Постепенно он пришел в себя и стал тем Сайго, которого она знала; некоторое время они сидели словно завороженные чем-то, не касаясь друг друга, даже избегая этого. Акико показалось, что по каким-то необъяснимым причинам Сайго смутило то, что произошло между ними, словно он нарушил собственные моральные принципы и только что осознал это. Она хотела сказать, что эти слезы лишь от неловкости и смущения, но удержалась.
Казалось, его мучает то, что им овладевают те же чувства и желания, какие испытывает любой другой человек. Акико узнала Сайго достаточно, чтобы понять, что он внутренне обосновал для себя свою избранность, свое отличие от всего человечества.
Если он верит в Бога, то лишь в собственного, предназначенного только для него. Подобно тому как большинство людей получают энергию при общении со Всевышним, он черпал силы в своей избранности. Именно чувство избранности убеждало его в верности и необходимости собственных поступков. Без этой веры он был бы — как священник без Будды — сам не свой.
Но именно его отстранение сильно задело ее, и она не смогла удержать язык за зубами.
Глядя прямо ему в лицо, она спросила:
— Ты не получил удовольствия от нашей близости, Сайго-сан? Ты не почувствовал излияния любви, как я?
Он скорчил ироническую гримасу.
— Любовь! Пфф! Ее не существует!
— Но совсем недавно ты говорил мне, что любишь Юко, — не отставала Акико, хотя и ощущала внутреннюю неуверенность.

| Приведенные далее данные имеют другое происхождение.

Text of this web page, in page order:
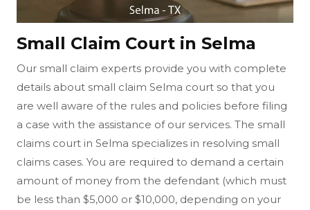
Small Claim Court in Selma
Our small claim experts provide you with complete
details about small claim Selma court so that you
are well aware of the rules and policies before filing
a case with the assistance of our services. The small
claims court in Selma specializes in resolving small
claims cases. You are required to demand a certain
amount of money from the defendant (which must
be less than $5,000 or $10,000, depending on your

— То, что было у меня с Юко, совсем не похоже на то, что я испытываю к тебе, — произнес он недовольным тоном. — В то, о чем я говорил, я вкладываю иной смысл. Мои чувства к ней нельзя выразить словами. Но это определенно не любовь.
— А ко мне? — Она знала, что все равно придет к этому вопросу, но боялась, что он не сможет ей ответить и удовлетворить ее настойчивое любопытство. — Что ты чувствуешь ко мне? Неужели это тоже невыразимо?
— Вопросы, вопросы и снова вопросы. Почему это все женщины только и знают, что задавать вопросы?
Это вырвалось у него так, словно пробудился долго молчавший вулкан. Он снова принял свой воинственный вид.
— Я не переношу таких вопросов, Акико-сан. Ты прекрасно знаешь об этом и все-таки продолжаешь задавать их.
— Но я же человек, — сказала она с грустью, — чего не скажешь о тебе, “оябун”.
Он засмеялся низким гортанным смехом.
— “Оябун”, вот как? Ну хорошо, Акико-сан, очень хорошо. Ты видишь меня насквозь. Как твой наставник, твой повелитель я расскажу тебе об этом, потому что ты умеешь поднять мое настроение.
Теперь он подозревал, что непоколебимые ранее основы его существования разрушаются под ее влиянием. Ослепительные лучи солнца прорвались сквозь просветы в облаках; чувства переполняли Сайго, и озаренный светом ландшафт показался ему чужим, отгороженным невидимой границей. И словно из глубокой тьмы, мерцая огненными языками, перед ним предстал погребальный огонь.
Казалось, сейчас, когда он смотрел на Акико, его внезапно осенила мысль, что на самом деле он никогда не любил Юко и не мог понять, что в отношениях между людьми вместо отчуждения и эгоистического удовлетворения может возникнуть особая теплота чувств.
Он жадно вбирал глазами Акико с глубоким сексуальным волнением. Он не испытывал к ней той агрессивной тяги, какую испытывал к Юко или к многочисленным партнерам-мужчинам. Он ощущал теплоту, которая была для него утешением. Он понял, что говорил ей сегодня не то, о чем думал, причиняя ей страдания, сам того не подозревая.